Ebenezer Elliott

Ebenezer Elliott ( born March 17, 1781 Masborough, Yorkshire, † December 1, 1849 in Houghton in Barnsley ) was an English poet.

Elliott was born in Masborough, Yorkshire. His father ran a hardware store and was a fanatical Calvinist.

After visiting several schools, he joined at age 16 in his father's business, without neglecting his autodidactic studies of botany and literature. For his work, but he only got a little pocket money. At seventeen, he wrote his first poem Vernal Walk and several volumes of poetry, which were not a great success.

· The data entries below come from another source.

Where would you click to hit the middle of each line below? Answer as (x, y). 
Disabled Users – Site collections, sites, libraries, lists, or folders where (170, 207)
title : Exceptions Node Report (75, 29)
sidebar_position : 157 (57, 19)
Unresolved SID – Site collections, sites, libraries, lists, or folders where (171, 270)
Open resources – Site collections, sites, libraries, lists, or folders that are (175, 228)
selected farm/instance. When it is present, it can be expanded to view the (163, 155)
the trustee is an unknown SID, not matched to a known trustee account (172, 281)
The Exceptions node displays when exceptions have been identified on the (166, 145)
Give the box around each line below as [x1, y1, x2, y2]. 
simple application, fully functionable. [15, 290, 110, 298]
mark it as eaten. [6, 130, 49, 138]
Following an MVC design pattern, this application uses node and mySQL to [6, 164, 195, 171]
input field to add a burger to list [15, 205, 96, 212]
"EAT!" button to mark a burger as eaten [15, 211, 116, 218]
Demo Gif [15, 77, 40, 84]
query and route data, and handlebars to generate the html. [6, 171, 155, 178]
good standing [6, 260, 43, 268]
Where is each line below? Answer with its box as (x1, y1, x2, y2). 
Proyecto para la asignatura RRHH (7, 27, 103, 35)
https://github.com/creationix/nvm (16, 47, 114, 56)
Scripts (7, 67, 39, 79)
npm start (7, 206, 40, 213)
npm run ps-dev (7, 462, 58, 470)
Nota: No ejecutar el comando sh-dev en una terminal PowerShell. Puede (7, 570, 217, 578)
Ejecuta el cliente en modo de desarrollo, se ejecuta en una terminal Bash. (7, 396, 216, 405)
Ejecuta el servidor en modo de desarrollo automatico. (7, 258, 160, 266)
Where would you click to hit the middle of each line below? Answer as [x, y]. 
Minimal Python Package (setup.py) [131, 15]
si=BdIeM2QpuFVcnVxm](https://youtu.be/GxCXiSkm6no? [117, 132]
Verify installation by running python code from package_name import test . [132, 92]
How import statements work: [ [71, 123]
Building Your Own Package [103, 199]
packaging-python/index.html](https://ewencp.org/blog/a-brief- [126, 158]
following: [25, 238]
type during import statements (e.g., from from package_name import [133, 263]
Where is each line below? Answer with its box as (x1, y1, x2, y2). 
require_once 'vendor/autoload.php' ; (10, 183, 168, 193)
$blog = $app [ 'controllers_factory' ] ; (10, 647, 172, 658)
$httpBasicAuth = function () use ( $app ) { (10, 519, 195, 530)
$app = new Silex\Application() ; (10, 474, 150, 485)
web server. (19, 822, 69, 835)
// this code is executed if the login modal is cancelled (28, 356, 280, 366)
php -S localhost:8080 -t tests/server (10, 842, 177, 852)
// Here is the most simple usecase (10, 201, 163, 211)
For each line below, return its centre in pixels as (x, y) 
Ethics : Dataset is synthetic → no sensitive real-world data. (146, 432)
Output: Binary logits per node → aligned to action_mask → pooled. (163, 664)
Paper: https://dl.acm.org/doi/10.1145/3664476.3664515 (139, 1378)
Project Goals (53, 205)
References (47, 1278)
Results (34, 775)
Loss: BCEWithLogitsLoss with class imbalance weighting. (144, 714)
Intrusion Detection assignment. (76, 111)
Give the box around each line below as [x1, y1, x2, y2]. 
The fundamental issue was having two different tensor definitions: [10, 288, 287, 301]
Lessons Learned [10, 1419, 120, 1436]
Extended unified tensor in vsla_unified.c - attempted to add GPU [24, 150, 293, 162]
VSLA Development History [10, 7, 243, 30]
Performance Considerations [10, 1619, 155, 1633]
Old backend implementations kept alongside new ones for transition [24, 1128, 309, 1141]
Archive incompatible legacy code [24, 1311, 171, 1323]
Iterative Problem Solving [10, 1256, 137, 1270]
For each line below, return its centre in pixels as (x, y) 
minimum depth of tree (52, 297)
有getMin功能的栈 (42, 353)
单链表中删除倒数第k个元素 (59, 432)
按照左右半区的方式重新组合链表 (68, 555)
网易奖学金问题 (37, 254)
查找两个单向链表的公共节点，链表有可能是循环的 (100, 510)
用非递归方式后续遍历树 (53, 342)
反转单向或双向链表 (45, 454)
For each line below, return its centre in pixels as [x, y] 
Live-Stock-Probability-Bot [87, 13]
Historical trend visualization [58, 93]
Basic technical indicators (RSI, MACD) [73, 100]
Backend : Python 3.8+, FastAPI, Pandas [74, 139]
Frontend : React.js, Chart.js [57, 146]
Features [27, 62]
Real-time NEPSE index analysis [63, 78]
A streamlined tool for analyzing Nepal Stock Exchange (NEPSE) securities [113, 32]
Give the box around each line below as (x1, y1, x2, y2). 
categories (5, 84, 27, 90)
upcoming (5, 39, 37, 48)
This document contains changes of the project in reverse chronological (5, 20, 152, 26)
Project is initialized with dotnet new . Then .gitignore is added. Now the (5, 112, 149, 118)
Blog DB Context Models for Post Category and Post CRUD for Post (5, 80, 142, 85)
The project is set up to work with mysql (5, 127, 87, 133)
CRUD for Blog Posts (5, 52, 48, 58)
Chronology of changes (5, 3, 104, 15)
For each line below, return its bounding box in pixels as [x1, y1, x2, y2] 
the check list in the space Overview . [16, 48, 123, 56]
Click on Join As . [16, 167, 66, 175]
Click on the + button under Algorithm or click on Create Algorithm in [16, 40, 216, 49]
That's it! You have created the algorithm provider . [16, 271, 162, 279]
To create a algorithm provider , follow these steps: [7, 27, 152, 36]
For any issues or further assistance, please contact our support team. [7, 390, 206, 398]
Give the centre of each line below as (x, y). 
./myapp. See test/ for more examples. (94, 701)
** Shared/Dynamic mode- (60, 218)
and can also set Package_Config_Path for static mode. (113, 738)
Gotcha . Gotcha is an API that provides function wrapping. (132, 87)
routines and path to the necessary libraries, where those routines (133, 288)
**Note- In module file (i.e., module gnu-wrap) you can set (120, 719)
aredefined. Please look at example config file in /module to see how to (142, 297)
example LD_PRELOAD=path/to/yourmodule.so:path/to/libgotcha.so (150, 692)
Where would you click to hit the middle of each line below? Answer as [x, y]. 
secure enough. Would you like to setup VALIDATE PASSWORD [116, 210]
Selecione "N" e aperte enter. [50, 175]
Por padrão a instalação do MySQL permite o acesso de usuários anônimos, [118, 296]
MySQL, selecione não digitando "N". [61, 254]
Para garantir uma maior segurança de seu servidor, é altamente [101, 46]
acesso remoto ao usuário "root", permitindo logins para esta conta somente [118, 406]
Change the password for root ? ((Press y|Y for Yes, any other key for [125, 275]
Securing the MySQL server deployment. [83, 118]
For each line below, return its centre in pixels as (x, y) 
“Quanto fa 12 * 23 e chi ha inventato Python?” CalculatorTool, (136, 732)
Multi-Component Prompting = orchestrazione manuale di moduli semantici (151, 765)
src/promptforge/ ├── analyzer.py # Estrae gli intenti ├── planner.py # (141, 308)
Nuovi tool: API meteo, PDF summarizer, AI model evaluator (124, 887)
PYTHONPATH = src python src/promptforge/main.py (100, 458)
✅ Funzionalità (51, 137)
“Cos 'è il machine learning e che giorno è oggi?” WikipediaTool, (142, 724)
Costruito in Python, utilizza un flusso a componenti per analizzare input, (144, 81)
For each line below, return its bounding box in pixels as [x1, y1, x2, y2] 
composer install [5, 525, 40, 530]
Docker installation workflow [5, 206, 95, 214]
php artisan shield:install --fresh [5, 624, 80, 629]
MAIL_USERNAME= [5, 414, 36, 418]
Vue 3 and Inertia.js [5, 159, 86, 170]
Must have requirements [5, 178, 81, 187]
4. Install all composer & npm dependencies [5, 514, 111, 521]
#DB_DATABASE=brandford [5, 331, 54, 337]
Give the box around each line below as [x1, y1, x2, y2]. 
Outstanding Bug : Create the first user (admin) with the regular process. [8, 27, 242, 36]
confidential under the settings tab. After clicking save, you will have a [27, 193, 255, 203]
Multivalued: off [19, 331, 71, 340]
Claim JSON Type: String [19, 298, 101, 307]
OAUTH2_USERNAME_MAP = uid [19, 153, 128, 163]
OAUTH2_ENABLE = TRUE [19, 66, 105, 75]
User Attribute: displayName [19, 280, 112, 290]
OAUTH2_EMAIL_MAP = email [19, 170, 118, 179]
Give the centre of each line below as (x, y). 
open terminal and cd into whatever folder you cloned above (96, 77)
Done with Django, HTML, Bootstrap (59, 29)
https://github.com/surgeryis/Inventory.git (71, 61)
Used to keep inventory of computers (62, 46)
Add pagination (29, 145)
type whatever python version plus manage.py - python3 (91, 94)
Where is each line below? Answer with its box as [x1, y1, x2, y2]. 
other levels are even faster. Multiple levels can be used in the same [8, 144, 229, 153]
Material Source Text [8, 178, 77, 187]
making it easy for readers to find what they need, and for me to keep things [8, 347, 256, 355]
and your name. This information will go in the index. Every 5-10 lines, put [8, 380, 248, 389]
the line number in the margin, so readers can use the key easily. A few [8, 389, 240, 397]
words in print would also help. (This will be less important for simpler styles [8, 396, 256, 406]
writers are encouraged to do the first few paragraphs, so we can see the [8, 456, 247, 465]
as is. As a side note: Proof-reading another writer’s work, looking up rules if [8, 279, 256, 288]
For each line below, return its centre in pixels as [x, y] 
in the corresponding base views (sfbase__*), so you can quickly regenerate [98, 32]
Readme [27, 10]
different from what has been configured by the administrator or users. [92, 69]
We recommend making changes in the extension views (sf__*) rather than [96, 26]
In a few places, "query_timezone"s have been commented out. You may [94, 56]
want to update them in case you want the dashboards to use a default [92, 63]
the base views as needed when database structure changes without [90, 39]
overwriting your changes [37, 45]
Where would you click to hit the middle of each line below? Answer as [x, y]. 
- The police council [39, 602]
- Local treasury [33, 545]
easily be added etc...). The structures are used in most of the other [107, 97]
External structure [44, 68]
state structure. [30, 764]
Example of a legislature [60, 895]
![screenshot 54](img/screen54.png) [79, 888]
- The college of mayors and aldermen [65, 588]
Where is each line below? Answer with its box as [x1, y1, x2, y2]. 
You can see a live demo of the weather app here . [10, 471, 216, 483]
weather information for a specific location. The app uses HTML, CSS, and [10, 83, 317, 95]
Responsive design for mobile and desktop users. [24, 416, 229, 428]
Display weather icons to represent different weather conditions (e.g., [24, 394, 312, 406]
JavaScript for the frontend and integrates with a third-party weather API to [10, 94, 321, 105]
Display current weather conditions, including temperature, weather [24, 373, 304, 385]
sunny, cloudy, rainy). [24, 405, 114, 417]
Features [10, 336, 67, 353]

After his marriage, his wife put some money in the hardware store of her father. The company went bankrupt but what accelerated the death of his father. When Elliot was forty, he was therefore forced to start business again from scratch. With a small loan he founded in 1821 again a hardware shop in Sheffield and had generated with her ​​within a short time a considerable fortune. Elliott led the previous economic difficulties back to the Corn Laws ( corn laws ) that prevented free trade in favor of English landowners. He therefore joined the Chartist movement, whose aim was to abolish the Corn Laws.

This political commitment has also changed aim and style of his poetry. The Corn Law Rhymes ( three editions to 1831 ) awarded the rage about these laws in a simple and powerful language expression. Another focus of his work was the description of the working width of the steel workers.

In 1841, he broke up his business in Sheffield and could be financially secure retire after Houghton in Barnsley, where he died in 1849.

1850 published two volumes of More Prose and Verse by the Corn Law Rhymer. The usual fate of political poetry escaped his work by their popularity, which lasted until the last century. His verses are almost as popular songs.